KP: Another area - education. You have been unwavering in your support for education. Perhaps this is because you were a professor. Perhaps it's because your parents were public school teachers as well. We greatly appreciate that support and I thank you for that. I just want to get that on the air here. But what now are some of your top priorities for education? What are you looking at and trying to accomplish now?

DP: Well, the main higher education provision has been the reforms to the student loan program and. As you know, that was tied in—for parliamentary reasons—with the health care bill just enacted and signed by the President, where we're getting rid of the middle man in the student loan program and are going to have, therefore, tens of billions of dollars available that was going to banks and lending institutions, it's going to go to students. It's going to let the loan terms be more favorable. It's going to permit us to have more Pell Grants and otherwise to support higher education. And I believe this direct lending will be—it's already working in half the country I think it'll work quite well where the federal government will contract with carriers to administer the program. But there won't be a skimming off of the profits the way there has been. I just think it's really going to be a good thing for students. In elementary and secondary education, the big news is that we are going to renew and reform "no child left behind." That's the modern name of it, the name given in recent years to the elementary and secondary legislation first passed back in the 60s. I think we need to have continued accountability for the performance of our schools and teachers, but we need to do this in a less negative way.
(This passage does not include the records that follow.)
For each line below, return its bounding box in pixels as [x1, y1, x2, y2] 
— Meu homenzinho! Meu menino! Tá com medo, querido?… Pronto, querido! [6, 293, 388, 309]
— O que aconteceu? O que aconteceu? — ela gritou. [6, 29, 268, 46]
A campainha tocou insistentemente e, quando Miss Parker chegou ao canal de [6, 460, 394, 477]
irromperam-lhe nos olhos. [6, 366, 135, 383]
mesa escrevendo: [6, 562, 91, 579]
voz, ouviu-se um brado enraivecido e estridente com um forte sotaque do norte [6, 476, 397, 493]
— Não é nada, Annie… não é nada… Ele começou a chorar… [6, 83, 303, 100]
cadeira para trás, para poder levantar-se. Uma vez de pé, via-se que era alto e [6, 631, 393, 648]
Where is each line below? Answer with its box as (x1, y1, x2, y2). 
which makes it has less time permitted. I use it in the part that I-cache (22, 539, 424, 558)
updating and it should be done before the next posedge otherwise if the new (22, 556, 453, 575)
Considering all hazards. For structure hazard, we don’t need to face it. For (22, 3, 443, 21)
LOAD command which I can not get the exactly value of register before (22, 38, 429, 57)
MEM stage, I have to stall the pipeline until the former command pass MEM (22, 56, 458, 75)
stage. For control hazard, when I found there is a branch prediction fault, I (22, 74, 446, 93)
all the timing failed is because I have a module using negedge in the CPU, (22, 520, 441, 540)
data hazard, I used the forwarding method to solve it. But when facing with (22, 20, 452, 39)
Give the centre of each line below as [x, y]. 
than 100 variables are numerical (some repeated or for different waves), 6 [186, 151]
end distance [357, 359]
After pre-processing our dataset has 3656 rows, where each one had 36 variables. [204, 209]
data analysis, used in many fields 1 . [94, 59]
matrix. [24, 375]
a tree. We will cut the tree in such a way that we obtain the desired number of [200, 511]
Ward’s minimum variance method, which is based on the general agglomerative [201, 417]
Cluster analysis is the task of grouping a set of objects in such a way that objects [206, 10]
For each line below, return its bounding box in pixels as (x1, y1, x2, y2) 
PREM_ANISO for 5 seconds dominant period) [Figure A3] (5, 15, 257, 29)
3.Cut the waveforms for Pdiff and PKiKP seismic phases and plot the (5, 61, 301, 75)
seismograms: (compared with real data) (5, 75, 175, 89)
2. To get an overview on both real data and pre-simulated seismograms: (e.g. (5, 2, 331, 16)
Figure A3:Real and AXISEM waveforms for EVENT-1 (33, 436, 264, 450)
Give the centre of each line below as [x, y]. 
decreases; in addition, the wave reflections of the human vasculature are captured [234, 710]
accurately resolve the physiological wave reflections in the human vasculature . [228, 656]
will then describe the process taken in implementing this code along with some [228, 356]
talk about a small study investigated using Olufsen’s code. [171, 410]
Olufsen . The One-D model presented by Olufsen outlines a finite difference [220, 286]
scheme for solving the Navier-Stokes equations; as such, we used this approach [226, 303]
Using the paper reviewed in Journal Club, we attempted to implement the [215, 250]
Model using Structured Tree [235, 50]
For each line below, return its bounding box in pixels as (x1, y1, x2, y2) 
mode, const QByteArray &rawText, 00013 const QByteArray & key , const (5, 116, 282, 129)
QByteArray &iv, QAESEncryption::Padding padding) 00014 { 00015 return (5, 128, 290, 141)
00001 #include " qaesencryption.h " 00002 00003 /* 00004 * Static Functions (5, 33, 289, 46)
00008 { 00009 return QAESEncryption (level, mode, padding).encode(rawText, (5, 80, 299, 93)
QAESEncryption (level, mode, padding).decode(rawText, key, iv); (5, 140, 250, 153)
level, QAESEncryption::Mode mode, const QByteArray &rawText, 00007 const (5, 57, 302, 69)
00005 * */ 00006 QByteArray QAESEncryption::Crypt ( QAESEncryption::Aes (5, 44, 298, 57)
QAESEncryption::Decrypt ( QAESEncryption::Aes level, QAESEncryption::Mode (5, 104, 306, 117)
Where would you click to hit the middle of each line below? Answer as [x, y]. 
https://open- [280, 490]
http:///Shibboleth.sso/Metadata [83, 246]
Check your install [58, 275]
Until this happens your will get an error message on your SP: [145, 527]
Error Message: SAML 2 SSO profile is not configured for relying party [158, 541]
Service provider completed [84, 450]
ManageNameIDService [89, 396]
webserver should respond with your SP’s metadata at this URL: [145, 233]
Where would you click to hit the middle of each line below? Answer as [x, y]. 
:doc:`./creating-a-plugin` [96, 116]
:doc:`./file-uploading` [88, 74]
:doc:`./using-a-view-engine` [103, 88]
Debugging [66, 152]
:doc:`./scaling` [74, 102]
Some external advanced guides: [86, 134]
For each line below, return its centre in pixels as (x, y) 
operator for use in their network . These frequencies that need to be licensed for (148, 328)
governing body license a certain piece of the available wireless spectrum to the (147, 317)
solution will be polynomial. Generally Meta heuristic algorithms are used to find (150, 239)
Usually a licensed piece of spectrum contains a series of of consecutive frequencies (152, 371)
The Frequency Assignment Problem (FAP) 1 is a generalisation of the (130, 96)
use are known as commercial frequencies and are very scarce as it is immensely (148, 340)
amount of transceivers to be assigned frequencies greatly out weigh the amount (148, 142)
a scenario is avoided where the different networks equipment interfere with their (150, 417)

The point shouldn't be to declare that schools are failing, but rather to have flexible measures which give a reasonable indication of growth and progress and then to have ways of incentivizing that kind of progess, rewarding it, and then for the, we hope, few schools that actually fail have ways to come in and effectively revamp them. But, I think almost everybody agrees that the education program is important and it needs to be improved and therefore I hope this will be one area where we get more bipartisan cooperation and get this done this year.

KP: Some people in my life that meant more to me, outside my family, were teachers that I had and those individuals in high school and even junior high were individuals that seemed to have taught a long time and you just thought they would be there forever and many of them did and retired in those positions. But now it seems like we're losing those teachers in K-12, they are not staying like they did, perhaps when we were coming in our schools.
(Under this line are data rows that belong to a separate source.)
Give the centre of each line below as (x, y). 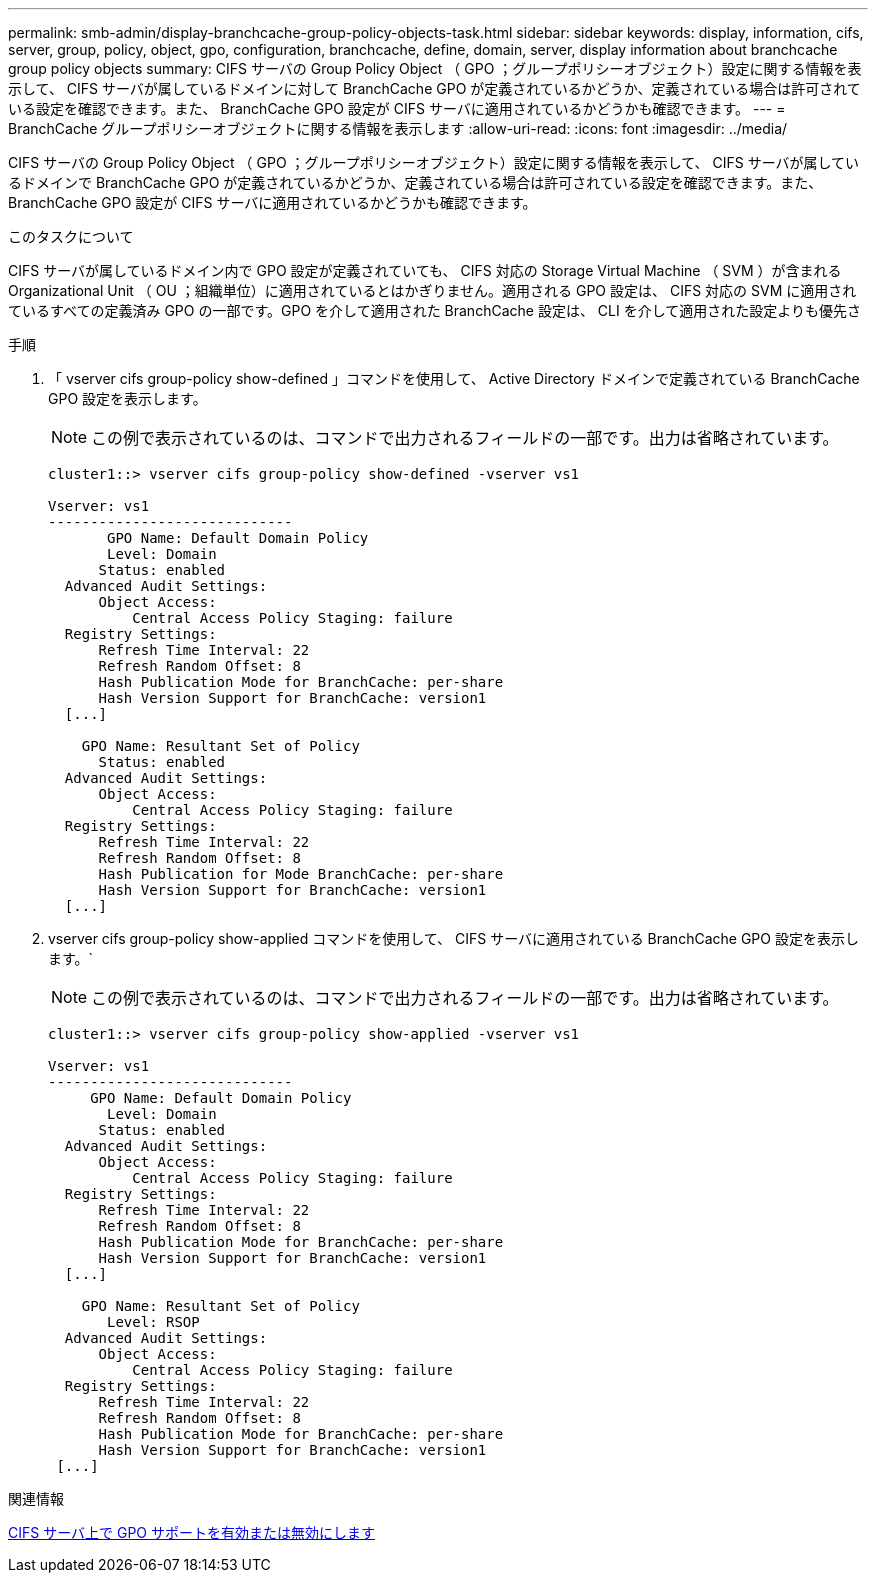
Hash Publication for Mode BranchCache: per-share (301, 874)
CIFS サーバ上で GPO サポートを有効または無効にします (191, 1532)
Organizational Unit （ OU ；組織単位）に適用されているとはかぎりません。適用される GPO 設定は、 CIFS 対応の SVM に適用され (432, 290)
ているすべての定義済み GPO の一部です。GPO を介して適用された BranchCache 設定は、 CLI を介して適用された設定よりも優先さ (434, 310)
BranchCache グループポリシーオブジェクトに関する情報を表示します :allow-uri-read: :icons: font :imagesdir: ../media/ (398, 128)
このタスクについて (71, 236)
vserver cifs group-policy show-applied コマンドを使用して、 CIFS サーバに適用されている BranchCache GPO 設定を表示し (453, 938)
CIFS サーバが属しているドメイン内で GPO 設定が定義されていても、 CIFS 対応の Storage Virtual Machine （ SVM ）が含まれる (425, 270)
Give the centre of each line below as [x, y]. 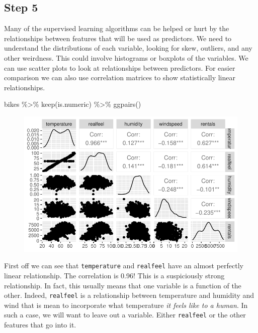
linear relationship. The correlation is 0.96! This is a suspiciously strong [114, 276]
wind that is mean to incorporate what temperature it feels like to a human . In [126, 305]
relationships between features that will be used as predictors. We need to [118, 38]
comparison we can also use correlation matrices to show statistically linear [120, 77]
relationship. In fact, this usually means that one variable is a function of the [123, 285]
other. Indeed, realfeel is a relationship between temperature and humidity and [129, 295]
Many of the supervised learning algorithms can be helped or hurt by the [117, 28]
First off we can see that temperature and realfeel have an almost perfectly [124, 266]

DP: I think there is a big problem there. There's a big problem in recruiting teachers and, you know, North Carolina has this teaching fellows program. I'm sure there are many students in that program at Appalachian where we get the best and the brightest and we give them a nice scholarship and we say you can repay this by teaching in the public schools, and by the way we hope you will stay in teaching. But you know that retention is just as big a challenge as recruitment and my personal addition, I hope, to this elementary and secondary education bill will be precisely in that area. I think we have some good programs in North Carolina and elsewhere that have given teachers in mid-career, they've given them a new lease on life, they've let them go off and work, for example, with laboratory scientists for a while. They've let them do all sorts of things that have renewed their skills, renewed their interest and given them inspiration to stay in teaching. That's what we need to do. There is not a single formula for that, though, so I've proposed that there be a small grant program that would help us figure out what best practices are, help us figure out what has worked to retain teachers to enhance this kind of mid-career beefing up of credentials and see if we can't make that more widespread nationally. So I do think teacher retention is a huge challenge and I hope in the end this bill will do something about it.

KP: Is that bill called "Keep Teachers Teaching"? Is that the one?
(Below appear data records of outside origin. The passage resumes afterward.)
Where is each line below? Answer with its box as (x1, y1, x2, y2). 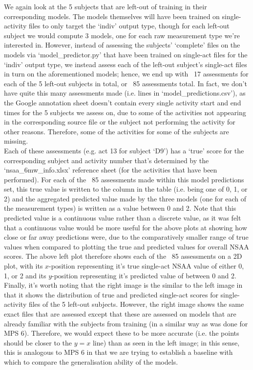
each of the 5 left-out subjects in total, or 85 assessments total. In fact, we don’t (4, 78, 247, 88)
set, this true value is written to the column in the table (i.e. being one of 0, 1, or (4, 184, 248, 194)
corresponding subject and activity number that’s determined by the (4, 155, 209, 165)
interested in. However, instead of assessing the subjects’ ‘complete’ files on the (4, 40, 240, 50)
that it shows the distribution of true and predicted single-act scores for (4, 289, 218, 299)
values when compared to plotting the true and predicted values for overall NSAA (4, 241, 249, 251)
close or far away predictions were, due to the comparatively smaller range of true (4, 232, 249, 242)
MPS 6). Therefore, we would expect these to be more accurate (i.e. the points (4, 328, 239, 338)
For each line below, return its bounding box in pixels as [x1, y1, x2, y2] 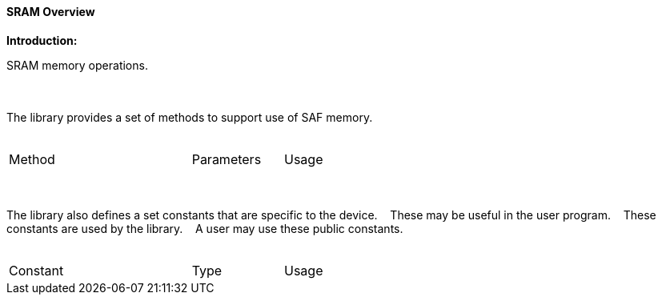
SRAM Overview [6, 5, 95, 18]
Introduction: [6, 33, 78, 47]
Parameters [191, 150, 262, 167]
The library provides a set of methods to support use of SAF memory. [6, 110, 373, 124]
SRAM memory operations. [6, 58, 148, 72]
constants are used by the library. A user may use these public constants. [6, 221, 403, 235]
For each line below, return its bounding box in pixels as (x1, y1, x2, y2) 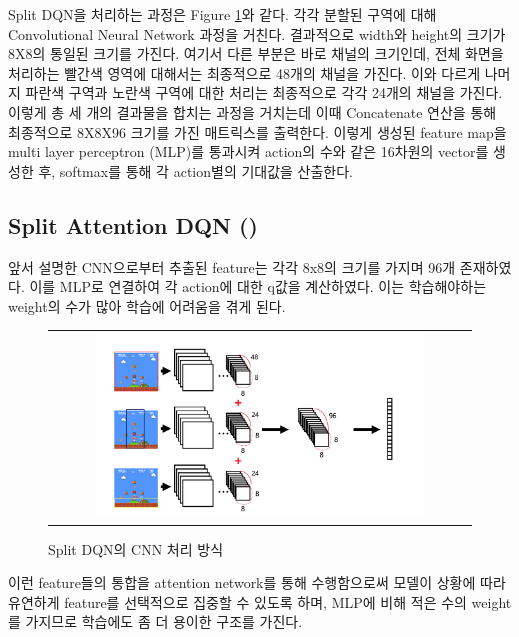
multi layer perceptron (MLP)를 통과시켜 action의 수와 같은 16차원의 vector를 (8, 141, 489, 162)
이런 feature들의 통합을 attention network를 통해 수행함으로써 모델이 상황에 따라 (8, 572, 506, 593)
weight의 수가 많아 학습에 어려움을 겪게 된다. (8, 295, 286, 316)
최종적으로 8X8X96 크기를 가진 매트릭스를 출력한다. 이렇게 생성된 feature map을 (8, 121, 507, 142)
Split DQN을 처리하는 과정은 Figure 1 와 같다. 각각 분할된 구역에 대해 (8, 4, 437, 24)
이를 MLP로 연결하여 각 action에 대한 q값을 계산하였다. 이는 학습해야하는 (29, 276, 487, 297)
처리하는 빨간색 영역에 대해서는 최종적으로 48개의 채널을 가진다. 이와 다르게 (8, 62, 481, 83)
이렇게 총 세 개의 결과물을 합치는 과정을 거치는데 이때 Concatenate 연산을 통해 (8, 101, 497, 122)

DP: Yes, that is the one—Keep Teachers Teaching Act—and we're looking to incorporate some of those provisions in the overall bill. I'm working on it and I have no idea what the traffic will bear in terms of what we could include but we'll keep working on it nonetheless.

KP: I certainly hope that it's successful.

DP: That would be a nice thing to get done.

KP: That is something we need. Improving our education efforts in the science, math and technology areas is something that we all hear about that we need at Appalachian and at other institutions, too, and certainly in our public schools. At the same time we don't want to lose that love for humanities and liberal arts. Any ideas on how we do that?

DP: Well I think we need to appreciate our strengths as well as our weaknesses in education generally and not be too quick to assume that our competitors, our international competitors, have it all right. It's always interesting to talk to educators from other countries. We understand we have some work to do in science and math education, no question about it. We need to, at a very early age, we need to help children understand the excitement of this, that they can do it and to draw them in to these fields and that's a matter of better teaching and better equipment and lots of things. So we do have a challenge here. But you know if you talk to people from other countries about American education, they will often say that our liberal arts education, our humanities education, it's something that they envy and why is that? It's because often when a curriculum is so focused on science and engineering and math it can take a kind of a rote quality, almost routine, it doesn't necessarily encourage analytical thinking or creative thinking. The humanities, the arts, literature, teaching people how to write and express themselves and make an argument—those things are critically important and they have economic importance as well. Often employers are looking for those skills, not just for the math and science background. In my own office people would say, what should we do to prepare for this kind of work? I'd say the most important thing is actually the background in writing and composition and we often say to our employees, we can teach you anything but we really would rather not be your English teacher. It's nice you come to us with the ability to read with comprehension and to make a good argument and to write well to express yourself. That is very basic and I do think that a lot of our educational programs do pretty well with that. We need to enhance it. We certainly shouldn't sell it short.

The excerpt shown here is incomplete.